- Forever Marilyn in front of the Palm Springs Art Museum in 2021
- Artist: Seward Johnson
- Year: 2011
- Type: Painted steel and aluminum
- Dimensions: 790 cm (26 ft)
- Location: Chicago, IL (2011–12); Hamilton Township, NJ (2014–15); Bendigo, Australia (2016); Stamford, CT (2018); Palm Springs, CA (2012–14, 2021–); ;
- Owner: PS Resorts

= Forever Marilyn =

Sculpture of Marilyn Monroe by John Seward Johnson II

Forever Marilyn is a giant statue of Marilyn Monroe designed by Seward Johnson. The statue is a representation of the image of Monroe taken from Billy Wilder's 1955 film The Seven Year Itch. Created in 2011, the statue has been displayed in a variety of locations in the United States, as well as in Australia.

==Description==
The 26 ft 34000 lb sculpture, manufactured of painted stainless steel and aluminium, is a super-sized tribute to Marilyn Monroe's scene from Billy Wilder's 1955 infidelity comedy, The Seven-Year Itch, with the figure capturing the instant a blast of air from a NYC subway grate raises her white dress.

==Locations==
The statue was displayed at Pioneer Court part of the Magnificent Mile section of Chicago, Illinois. In August and September 2011 the statue was vandalized three times, including being splashed with red paint. According to the executive director of the Chicago Public Arts Group, "In our society, we have little room for sexually expressive images... The social contract doesn't work, because it is itself laden with political meaning, and provocative meaning and sexual meaning."
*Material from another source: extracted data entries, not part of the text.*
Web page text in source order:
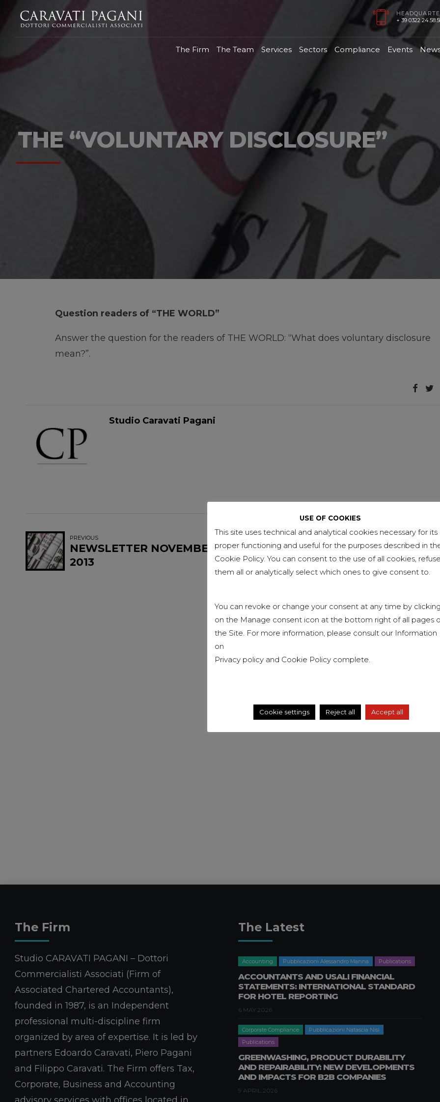
+ 39 0322
The Firm The Team Services Sectors Compliance Events
THE “VOLUNTARY DISCLOSURE”
Question readers of “THE WORLD”
Answer the question for the readers of THE WORLD: “What does voluntary disclosure
mean?”.
Studio Caravati Pagani
PREVIOUS
NEWSLETTER NOVEMBER
2013
NEXT
EXEMPT OF 231 MODEL
The Firm
Studio CARAVATI PAGANI – Dottori
Commercialisti Associati (Firm of
Associated Chartered Accountants),
founded in 1987, is an Independent
professional multi-discipline firm
organized by area of expertise. It is led by
partners Edoardo Caravati, Piero Pagani
and Filippo Caravati. The Firm offers Tax,
Corporate, Business and Accounting
The Latest
Accounting Pubblicazioni Alessandro Manna Publications
ACCOUNTANTS AND USALI FINANCIAL
STATEMENTS: INTERNATIONAL STANDARD
FOR HOTEL REPORTING
6 MAY 2026
Corporate Compliance
Pubblicazioni Natascia Nisi
Publications
GREENWASHING, PRODUCT DURABILITY
AND REPAIRABILITY: NEW DEVELOPMENTS
AND IMPACTS FOR B2B COMPANIES
9 APRIL 2026
USE OF COOKIES
This site uses technical and analytical cookies necessary for its
proper functioning and useful for the purposes described in
Cookie Policy. You can consent to the use of all cookies, refuse
them all or analytically select which ones to give consent to.
You can revoke or change your consent at any time by clicking
on the Manage consent icon at the bottom right of all pages
the Site. For more information, please consult our Information
on
Privacy policy and Cookie Policy complete.
Cookie settings Reject all Accept all

It was moved in 2012 to the corner of Palm Canyon Drive and Tahquitz Canyon Way in Palm Springs, California. It was given a farewell sendoff during the Palm Springs Village Fest on March 27, 2014, and was then relocated to the Grounds for Sculpture (GFS) in Hamilton, New Jersey as part of a 2014 retrospective honoring Seward Johnson. Due to its popularity, the statue remained on display at the GFS until September 2015, after the official end of the retrospective.

The statue was displayed in 2016 in Rosalind Park in the Australian city of Bendigo in connection with the Bendigo Art Gallery's Marilyn Monroe exhibition.

In 2018 the statue was displayed at Latham Park in Stamford, Connecticut, as part of a large public art exhibition honoring the works of Seward Johnson. Thirty-six sculptures were placed throughout streets and parks in Downtown Stamford, with Forever Marilyn being the highlight of the exhibit. The statue sparked controversy when it was placed in Stamford with complaints arising due to her appearing to flash her underwear at the nearby First Congregational Church.

In September 2019, Palm Springs mayor Robert Moon announced the statue's return to Palm Springs as a permanent fixture after being stored in a dismantled state in New Jersey. On February 3, 2021 it was announced that the statue would be erected on Museum Way just east of the Palm Springs Art Museum with an unveiling date of April 18, 2021. According to the announcement, Forever Marilyn was set to remain in Palm Springs for up to three years: in two years' time the statue's local economic impact was scheduled to be reviewed and its future decided. Litigation seeking to block the erection of Forever Marilyn was filed in the California courts. The statue was unveiled on June 20, 2021, with the Riverside County Superior Court dismissing four of the Committee to Relocate Marilyn's purported causes of action on July 18, 2021, with the committee's remaining two purported causes being dismissed by the Riverside County Superior Court on September 9, 2021.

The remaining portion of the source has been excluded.